↓

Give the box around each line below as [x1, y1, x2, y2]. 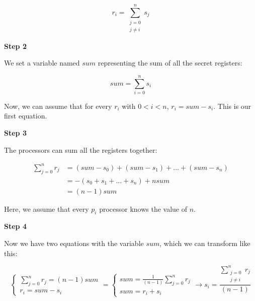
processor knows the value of [99, 203, 188, 214]
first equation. [4, 110, 47, 121]
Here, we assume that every [4, 203, 89, 214]
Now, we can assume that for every [4, 100, 112, 111]
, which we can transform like [159, 238, 250, 249]
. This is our [213, 100, 251, 111]
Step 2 [4, 40, 27, 51]
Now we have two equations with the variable [4, 238, 144, 249]
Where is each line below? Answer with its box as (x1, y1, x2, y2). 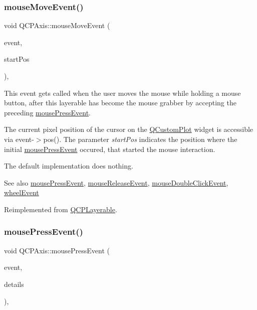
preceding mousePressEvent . (4, 107, 91, 117)
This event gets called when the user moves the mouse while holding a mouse (4, 87, 241, 98)
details (4, 278, 24, 289)
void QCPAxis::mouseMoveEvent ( (4, 20, 110, 31)
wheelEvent (4, 187, 39, 198)
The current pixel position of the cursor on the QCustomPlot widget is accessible (4, 124, 253, 134)
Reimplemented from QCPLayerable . (4, 204, 117, 214)
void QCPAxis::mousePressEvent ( (4, 245, 110, 255)
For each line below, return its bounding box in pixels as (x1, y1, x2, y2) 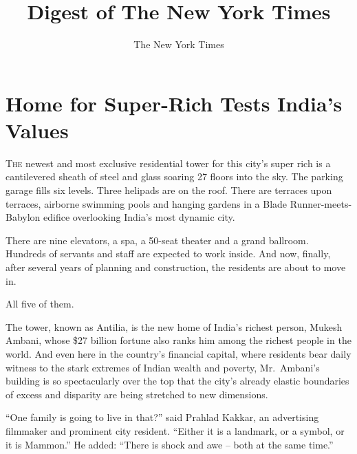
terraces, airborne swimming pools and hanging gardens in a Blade (6, 196, 288, 210)
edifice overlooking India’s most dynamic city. (43, 210, 235, 224)
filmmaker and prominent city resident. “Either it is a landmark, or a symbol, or (6, 423, 345, 437)
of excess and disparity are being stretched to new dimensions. (6, 387, 268, 401)
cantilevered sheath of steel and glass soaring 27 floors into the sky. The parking (6, 169, 343, 184)
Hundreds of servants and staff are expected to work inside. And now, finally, (6, 246, 331, 261)
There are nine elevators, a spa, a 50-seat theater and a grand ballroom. (6, 233, 309, 247)
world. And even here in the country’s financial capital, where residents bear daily (6, 346, 351, 360)

↑

* [Task objective]:
Output every record above exactly, leaving out the pictures.

* [Response to the task]:
Give the box around each line below as [x1, y1, x2, y2]. 
processor knows the value of [99, 203, 188, 214]
first equation. [4, 110, 47, 121]
Here, we assume that every [4, 203, 89, 214]
Now, we can assume that for every [4, 100, 112, 111]
, which we can transform like [159, 238, 250, 249]
. This is our [213, 100, 251, 111]
Step 2 [4, 40, 27, 51]
Now we have two equations with the variable [4, 238, 144, 249]
Where is each line below? Answer with its box as (x1, y1, x2, y2). 
preceding mousePressEvent . (4, 107, 91, 117)
This event gets called when the user moves the mouse while holding a mouse (4, 87, 241, 98)
details (4, 278, 24, 289)
void QCPAxis::mouseMoveEvent ( (4, 20, 110, 31)
wheelEvent (4, 187, 39, 198)
The current pixel position of the cursor on the QCustomPlot widget is accessible (4, 124, 253, 134)
Reimplemented from QCPLayerable . (4, 204, 117, 214)
void QCPAxis::mousePressEvent ( (4, 245, 110, 255)
For each line below, return its bounding box in pixels as (x1, y1, x2, y2) 
terraces, airborne swimming pools and hanging gardens in a Blade (6, 196, 288, 210)
edifice overlooking India’s most dynamic city. (43, 210, 235, 224)
filmmaker and prominent city resident. “Either it is a landmark, or a symbol, or (6, 423, 345, 437)
of excess and disparity are being stretched to new dimensions. (6, 387, 268, 401)
cantilevered sheath of steel and glass soaring 27 floors into the sky. The parking (6, 169, 343, 184)
Hundreds of servants and staff are expected to work inside. And now, finally, (6, 246, 331, 261)
There are nine elevators, a spa, a 50-seat theater and a grand ballroom. (6, 233, 309, 247)
world. And even here in the country’s financial capital, where residents bear daily (6, 346, 351, 360)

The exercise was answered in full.